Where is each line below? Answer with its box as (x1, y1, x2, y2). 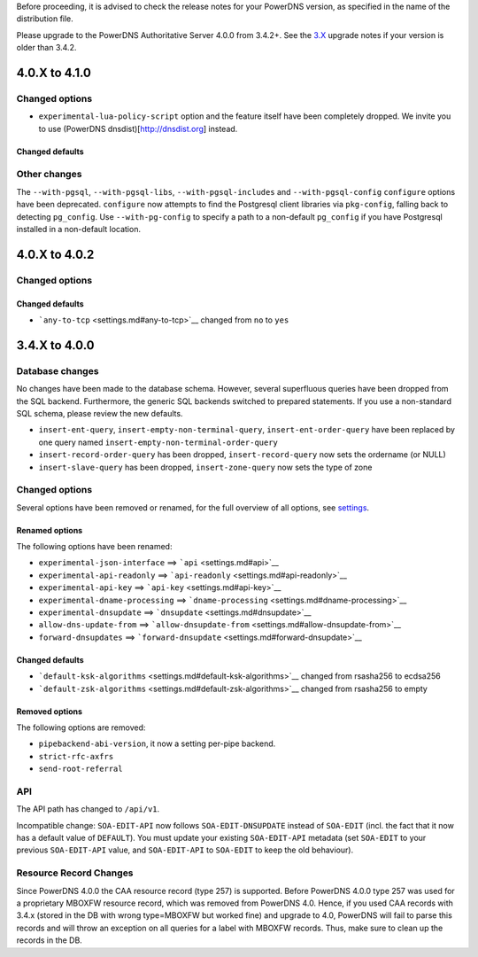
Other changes (16, 168, 82, 181)
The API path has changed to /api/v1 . (16, 804, 160, 814)
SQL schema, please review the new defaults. (16, 408, 183, 418)
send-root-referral (38, 764, 123, 774)
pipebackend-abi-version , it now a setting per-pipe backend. (38, 738, 276, 749)
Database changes (16, 364, 99, 377)
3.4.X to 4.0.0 (16, 338, 95, 353)
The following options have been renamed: (16, 541, 173, 552)
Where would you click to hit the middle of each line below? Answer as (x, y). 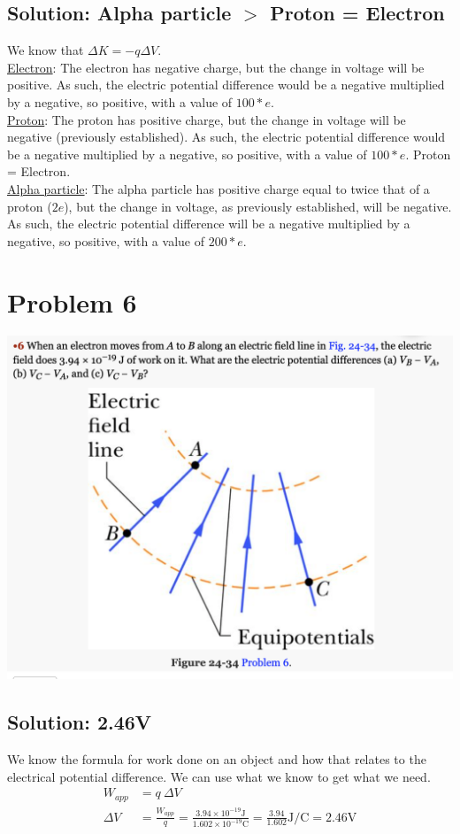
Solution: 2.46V (80, 722)
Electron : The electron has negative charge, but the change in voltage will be (216, 67)
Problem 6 (72, 301)
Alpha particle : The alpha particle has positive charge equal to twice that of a (218, 188)
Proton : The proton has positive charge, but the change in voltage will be (207, 119)
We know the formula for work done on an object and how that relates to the (217, 759)
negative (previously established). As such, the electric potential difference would (226, 137)
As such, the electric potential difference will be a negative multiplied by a (209, 224)
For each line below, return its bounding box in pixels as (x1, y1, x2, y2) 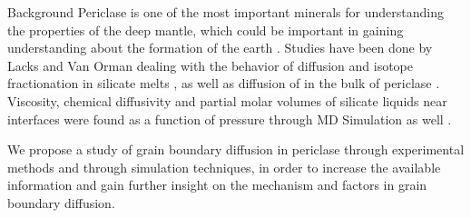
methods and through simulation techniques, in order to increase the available (7, 157, 441, 176)
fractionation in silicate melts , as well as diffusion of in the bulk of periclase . (7, 74, 440, 93)
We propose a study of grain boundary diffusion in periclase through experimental (7, 140, 465, 159)
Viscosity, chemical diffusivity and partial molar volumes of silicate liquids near (7, 91, 447, 110)
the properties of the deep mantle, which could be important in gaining (7, 20, 404, 39)
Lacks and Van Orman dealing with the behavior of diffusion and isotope (7, 55, 413, 74)
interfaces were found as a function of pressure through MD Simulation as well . (7, 109, 452, 128)
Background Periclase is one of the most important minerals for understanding (7, 3, 444, 21)
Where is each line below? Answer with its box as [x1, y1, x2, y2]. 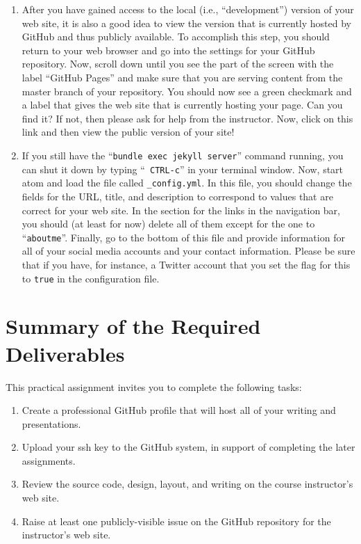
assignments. [22, 453, 76, 467]
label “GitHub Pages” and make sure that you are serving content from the [22, 70, 343, 84]
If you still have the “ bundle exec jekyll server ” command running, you [22, 147, 344, 162]
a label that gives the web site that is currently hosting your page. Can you [22, 97, 343, 112]
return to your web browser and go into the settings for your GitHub [22, 42, 315, 57]
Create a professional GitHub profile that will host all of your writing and [22, 403, 336, 417]
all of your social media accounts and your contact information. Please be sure [22, 243, 355, 258]
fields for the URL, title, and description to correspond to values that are [22, 189, 333, 203]
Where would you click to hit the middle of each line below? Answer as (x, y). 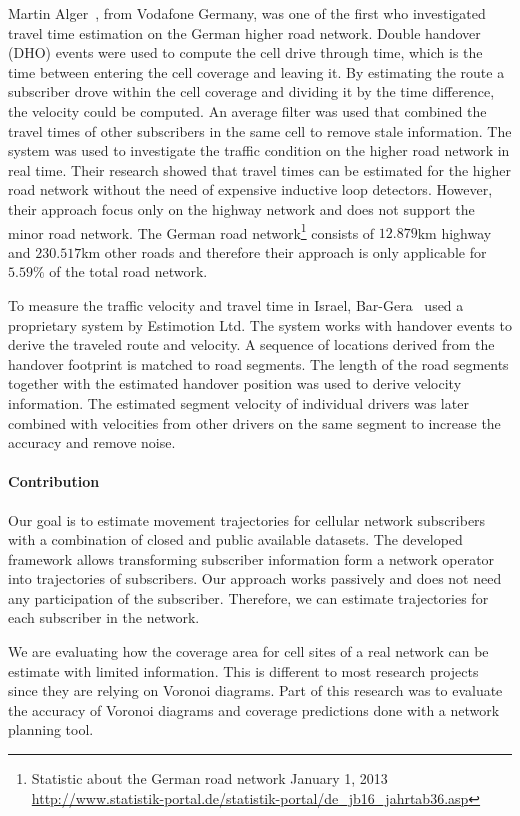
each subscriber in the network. (104, 617)
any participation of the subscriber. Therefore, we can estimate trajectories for (248, 597)
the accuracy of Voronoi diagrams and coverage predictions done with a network (254, 709)
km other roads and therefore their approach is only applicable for (284, 251)
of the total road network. (128, 271)
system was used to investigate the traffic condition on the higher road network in (259, 150)
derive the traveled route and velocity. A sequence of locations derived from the (251, 344)
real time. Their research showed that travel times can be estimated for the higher (259, 169)
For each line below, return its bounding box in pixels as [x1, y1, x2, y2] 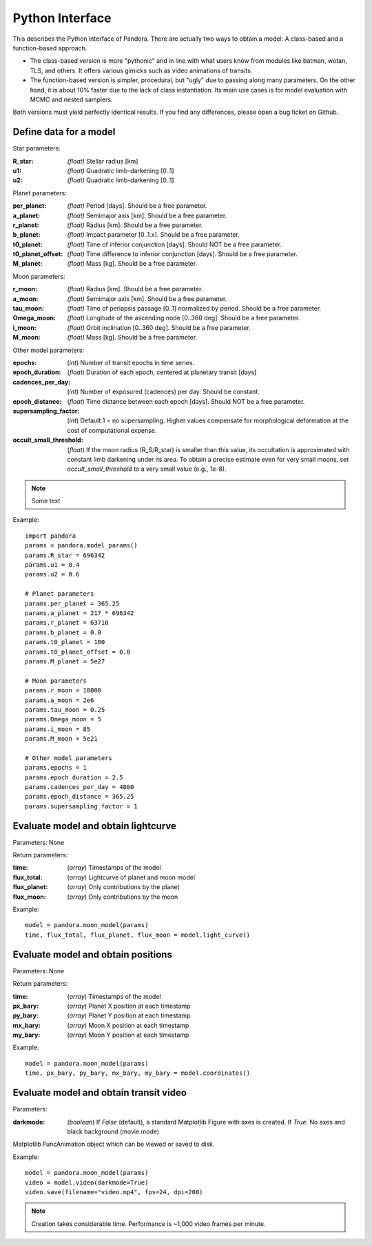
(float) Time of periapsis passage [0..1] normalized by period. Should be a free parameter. [67, 304, 322, 313]
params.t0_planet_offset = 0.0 [25, 648, 131, 656]
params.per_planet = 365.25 [25, 599, 120, 607]
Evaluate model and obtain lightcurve [12, 820, 177, 832]
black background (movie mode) [67, 1127, 160, 1136]
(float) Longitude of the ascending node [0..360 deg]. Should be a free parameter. [67, 314, 300, 322]
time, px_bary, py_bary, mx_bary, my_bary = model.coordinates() [25, 1069, 251, 1077]
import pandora [25, 532, 76, 540]
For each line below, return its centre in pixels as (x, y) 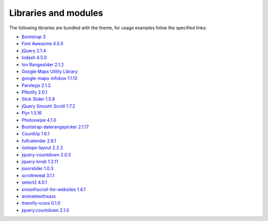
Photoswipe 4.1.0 (39, 120)
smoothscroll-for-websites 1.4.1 (54, 189)
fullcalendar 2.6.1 (39, 141)
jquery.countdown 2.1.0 (45, 210)
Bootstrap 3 (33, 37)
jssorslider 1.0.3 (38, 168)
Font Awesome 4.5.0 (42, 44)
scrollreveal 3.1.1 (38, 175)
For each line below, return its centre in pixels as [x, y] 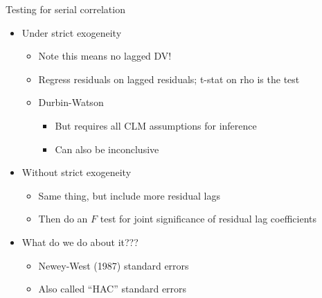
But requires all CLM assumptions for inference [156, 125]
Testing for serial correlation [65, 9]
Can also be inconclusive [107, 149]
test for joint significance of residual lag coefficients [208, 219]
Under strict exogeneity [72, 32]
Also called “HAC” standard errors [113, 289]
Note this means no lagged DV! [105, 56]
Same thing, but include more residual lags [129, 195]
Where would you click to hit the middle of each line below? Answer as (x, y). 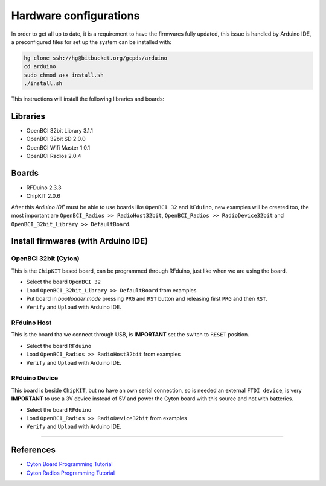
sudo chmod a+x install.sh (64, 75)
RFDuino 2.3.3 (44, 188)
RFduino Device (35, 378)
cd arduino (40, 67)
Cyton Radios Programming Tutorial (70, 473)
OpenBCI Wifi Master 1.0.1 (58, 147)
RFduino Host (31, 323)
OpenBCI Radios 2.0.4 (54, 156)
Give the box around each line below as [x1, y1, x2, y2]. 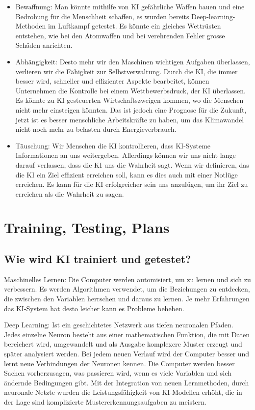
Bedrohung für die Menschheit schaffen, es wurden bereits [15, 11, 189, 21]
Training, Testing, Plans [4, 217, 170, 237]
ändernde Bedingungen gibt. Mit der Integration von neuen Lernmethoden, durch [4, 377, 249, 387]
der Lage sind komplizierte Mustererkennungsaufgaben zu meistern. [4, 396, 206, 407]
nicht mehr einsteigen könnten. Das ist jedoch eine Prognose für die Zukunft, [15, 104, 247, 115]
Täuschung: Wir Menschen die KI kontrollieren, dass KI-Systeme [15, 140, 211, 150]
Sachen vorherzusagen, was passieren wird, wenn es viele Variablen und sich [4, 368, 231, 378]
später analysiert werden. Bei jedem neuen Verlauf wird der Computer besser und [4, 349, 250, 359]
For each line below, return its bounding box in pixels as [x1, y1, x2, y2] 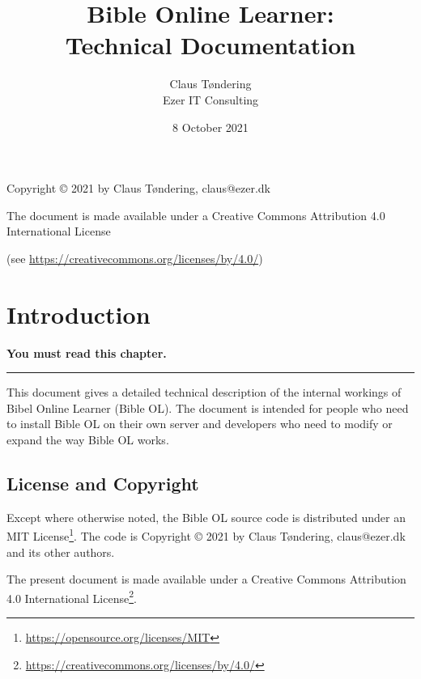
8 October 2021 [172, 118, 249, 135]
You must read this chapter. [6, 344, 167, 361]
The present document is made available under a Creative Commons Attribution [6, 571, 406, 588]
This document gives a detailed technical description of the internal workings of [6, 384, 402, 401]
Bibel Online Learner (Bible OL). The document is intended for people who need [6, 399, 409, 416]
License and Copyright [6, 470, 199, 495]
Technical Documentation [65, 28, 356, 62]
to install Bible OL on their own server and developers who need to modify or [6, 415, 393, 432]
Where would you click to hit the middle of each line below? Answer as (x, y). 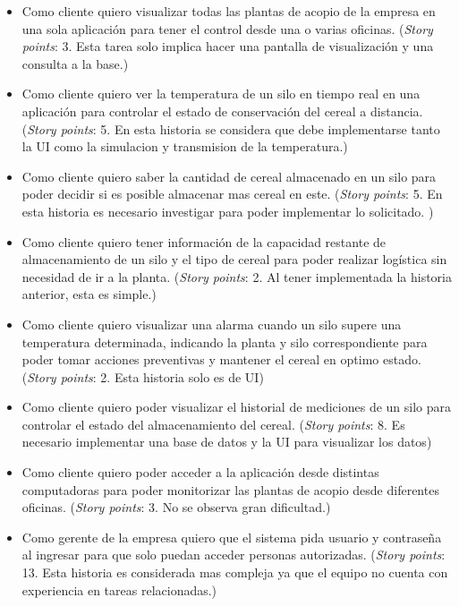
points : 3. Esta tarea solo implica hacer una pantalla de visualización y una (228, 46)
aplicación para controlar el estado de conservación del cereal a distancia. (222, 111)
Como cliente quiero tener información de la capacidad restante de (204, 241)
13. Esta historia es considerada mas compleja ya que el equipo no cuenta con (235, 572)
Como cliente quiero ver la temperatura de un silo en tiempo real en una (221, 94)
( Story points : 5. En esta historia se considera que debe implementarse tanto (231, 128)
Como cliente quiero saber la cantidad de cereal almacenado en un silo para (229, 176)
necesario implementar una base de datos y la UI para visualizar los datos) (227, 442)
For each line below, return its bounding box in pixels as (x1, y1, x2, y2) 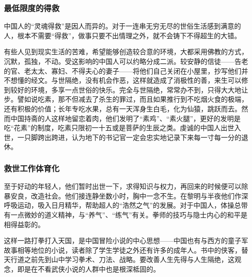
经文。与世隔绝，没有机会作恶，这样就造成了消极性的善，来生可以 (31, 75, 241, 85)
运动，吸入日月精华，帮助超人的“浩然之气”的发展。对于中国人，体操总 (17, 200, 241, 210)
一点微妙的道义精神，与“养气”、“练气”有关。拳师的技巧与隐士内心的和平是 (10, 209, 248, 219)
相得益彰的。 (4, 219, 45, 229)
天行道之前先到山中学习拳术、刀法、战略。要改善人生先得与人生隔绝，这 (4, 254, 235, 264)
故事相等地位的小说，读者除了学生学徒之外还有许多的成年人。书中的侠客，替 (4, 245, 248, 255)
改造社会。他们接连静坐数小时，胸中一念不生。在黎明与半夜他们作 (31, 190, 241, 200)
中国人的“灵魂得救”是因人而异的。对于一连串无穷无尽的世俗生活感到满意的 (4, 21, 241, 31)
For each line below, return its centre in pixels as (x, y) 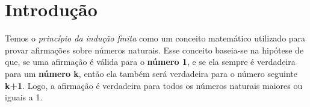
-------------------------
Try it
Give exactly those lines of the listing that run from its first line through the line with "negative (previously established).", leaving each picture out.

Expected answer
Where is each line below? Answer with its box as (x1, y1, x2, y2). 
Other changes (16, 168, 82, 181)
The API path has changed to /api/v1 . (16, 804, 160, 814)
SQL schema, please review the new defaults. (16, 408, 183, 418)
send-root-referral (38, 764, 123, 774)
pipebackend-abi-version , it now a setting per-pipe backend. (38, 738, 276, 749)
Database changes (16, 364, 99, 377)
3.4.X to 4.0.0 (16, 338, 95, 353)
The following options have been renamed: (16, 541, 173, 552)
Where would you click to hit the middle of each line below? Answer as (x, y). 
Solution: 2.46V (80, 722)
Electron : The electron has negative charge, but the change in voltage will be (216, 67)
Problem 6 (72, 301)
Alpha particle : The alpha particle has positive charge equal to twice that of a (218, 188)
Proton : The proton has positive charge, but the change in voltage will be (207, 119)
We know the formula for work done on an object and how that relates to the (217, 759)
negative (previously established). As such, the electric potential difference would (226, 137)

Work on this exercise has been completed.